1341 - Come Home

Sometimes I have no idea how I come up with Images of the Day.

Firstly, I have no idea why I took this particular image at all. It’s just a typical house in Villach. Something of the kind a lawyer or physician might have built at around 1900. There are lots of them if you look in the right neighborhoods, not only in Villach, this is typical Austrian architecture of that time.

Secondly, I have no idea why this was the first of yesterday’s images that I tried to work on. I just followed an impulse. With the foreground in shade and the bright, marbled sky, I quickly decided to take it to black and white, following the process outlined in “1338 – Pieces Of A Past Life I”. This time the black and white conversion took four different layers. The filters were “High Contrast Red” for the sky, “Maximum Black” for most of the architecture, “Infrared” for most of the vegetation and “Blue” for part of the street. Add some “Darkening” curves, a “Lighten” curve, both modified, maybe one more curve for contrast, a selective blur layer, a vignette, a toning layer and some sharpening.

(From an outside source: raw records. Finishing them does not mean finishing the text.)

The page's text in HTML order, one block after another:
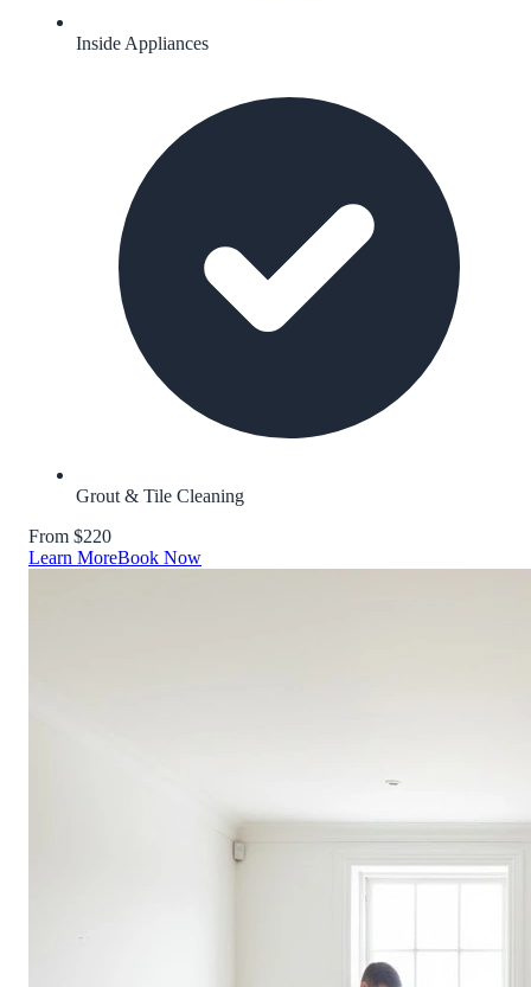
Inside Appliances
Grout & Tile Cleaning
From $220
Learn MoreBook Now
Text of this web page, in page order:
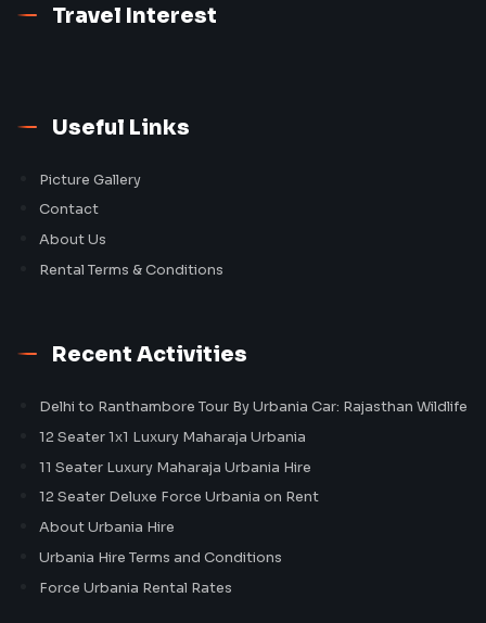
Travel Interest
Useful Links
Picture Gallery
Contact
About Us
Rental Terms & Conditions
Recent Activities
Delhi to Ranthambore Tour By Urbania Car: Rajasthan Wildlife
12 Seater 1x1 Luxury Maharaja Urbania
11 Seater Luxury Maharaja Urbania Hire
12 Seater Deluxe Force Urbania on Rent
About Urbania Hire
Urbania Hire Terms and Conditions
Force Urbania Rental Rates
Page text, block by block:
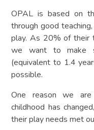
OPAL is based on
through good
play. As 20% of their
we want to make
(equivalent to 1.4
possible.
One reason we
childhood has
their play needs met
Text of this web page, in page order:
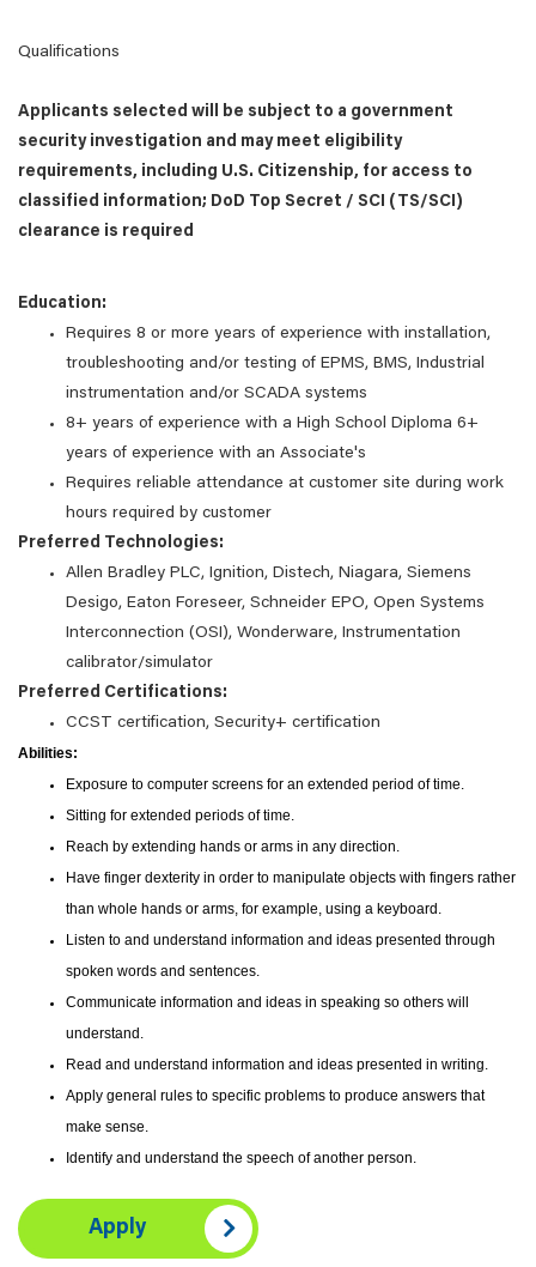
Qualifications
Applicants selected will be subject to a government
security investigation and may meet eligibility
requirements, including U.S. Citizenship, for access to
classified information; DoD Top Secret / SCI (TS/SCI)
clearance is required
Education:
Requires 8 or more years of experience with installation,
troubleshooting and/or testing of EPMS, BMS, Industrial
instrumentation and/or SCADA systems
8+ years of experience with a High School Diploma 6+
years of experience with an Associate's
Requires reliable attendance at customer site during work
hours required by customer
Preferred Technologies:
Allen Bradley PLC, Ignition, Distech, Niagara, Siemens
Desigo, Eaton Foreseer, Schneider EPO, Open Systems
Interconnection (OSI), Wonderware, Instrumentation
calibrator/simulator
Preferred Certifications:
CCST certification, Security+ certification
Abilities:
Exposure to computer screens for an extended period of time.
Sitting for extended periods of time.
Reach by extending hands or arms in any direction.
Have finger dexterity in order to manipulate objects with fingers rather
than whole hands or arms, for example, using a keyboard.
Listen to and understand information and ideas presented through
spoken words and sentences.
Communicate information and ideas in speaking so others will
understand.
Read and understand information and ideas presented in writing.
Apply general rules to specific problems to produce answers that
make sense.
Identify and understand the speech of another person.
Apply
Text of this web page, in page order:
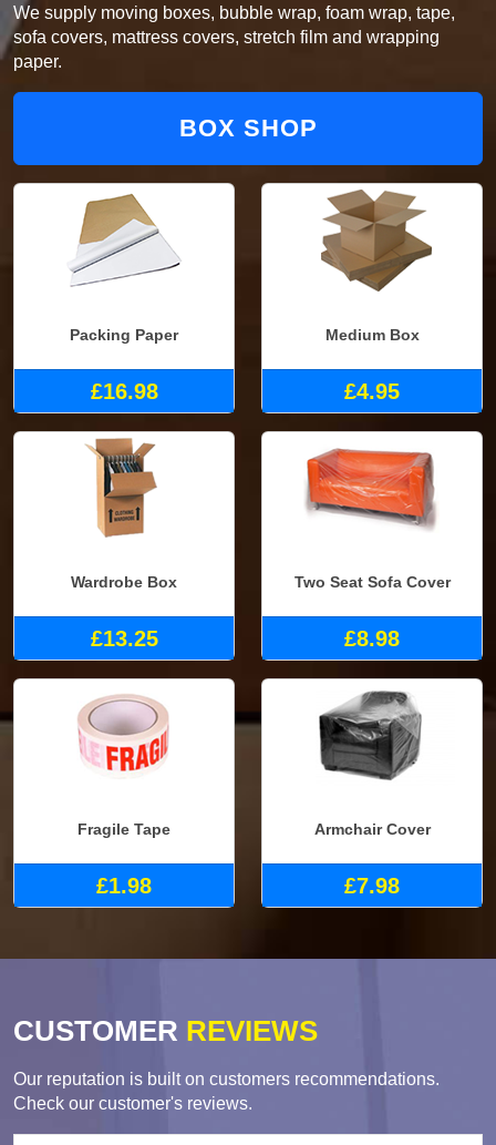
We supply moving boxes, bubble wrap, foam wrap, tape,
sofa covers, mattress covers, stretch film and wrapping
paper.
BOX SHOP
Packing Paper
£16.98
Medium Box
£4.95
Wardrobe Box
£13.25
Two Seat Sofa Cover
£8.98
Fragile Tape
£1.98
Armchair Cover
£7.98
CUSTOMER REVIEWS
Our reputation is built on customers recommendations.
Check our customer's reviews.
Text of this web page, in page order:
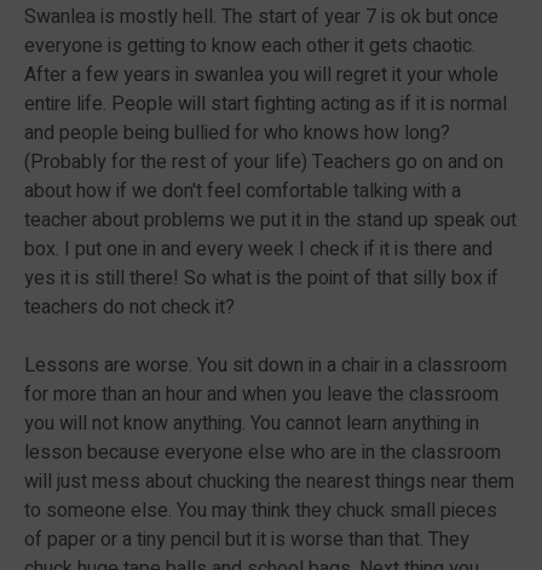
Swanlea is mostly hell. The start of year 7 is ok but once
everyone is getting to know each other it gets chaotic.
After a few years in swanlea you will regret it your whole
entire life. People will start fighting acting as if it is normal
and people being bullied for who knows how long?
(Probably for the rest of your life) Teachers go on and on
about how if we don't feel comfortable talking with a
teacher about problems we put it in the stand up speak out
box. I put one in and every week I check if it is there and
yes it is still there! So what is the point of that silly box if
teachers do not check it?
Lessons are worse. You sit down in a chair in a classroom
for more than an hour and when you leave the classroom
you will not know anything. You cannot learn anything in
lesson because everyone else who are in the classroom
will just mess about chucking the nearest things near them
to someone else. You may think they chuck small pieces
of paper or a tiny pencil but it is worse than that. They
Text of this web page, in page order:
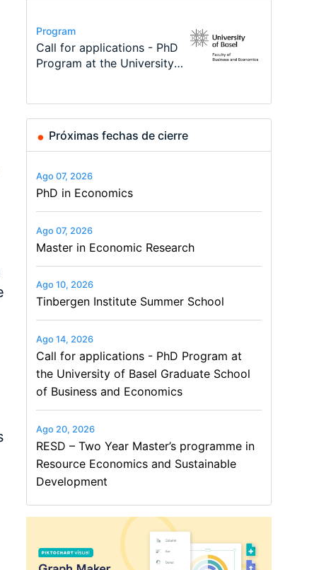
Conference
Modern Difference-in-
Differences: New Problems,
Program
Call for applications - PhD
Program at the University
Program
TEaM – Two year Master's
programme in Tourism
Conference
48th RSEP International
Conference on Economics,
Course
Oxford University
Economics Summer School
Job
Economic Analyst – Tax
Modelling
Próximas fechas de cierre
Ago 07, 2026
PhD in Economics
Ago 07, 2026
Master in Economic Research
Ago 10, 2026
Tinbergen Institute Summer School
Ago 14, 2026
Call for applications - PhD Program at
the University of Basel Graduate School
of Business and Economics
Ago 20, 2026
RESD – Two Year Master’s programme in
Resource Economics and Sustainable
Development

I liked the result, and so it ended up as Image of the Day. But still, don’t ask why 🙂

The Song of the Day is “Come Home” from the 1990 James album “Gold Mother”. Hear it on YouTube.


There are 4 comments

Colin Griffiths   (2010-06-16)

Well I think that it's a very striking and lovely image, and thanks for including details of your processing. Out of interest, what did you selectively blur?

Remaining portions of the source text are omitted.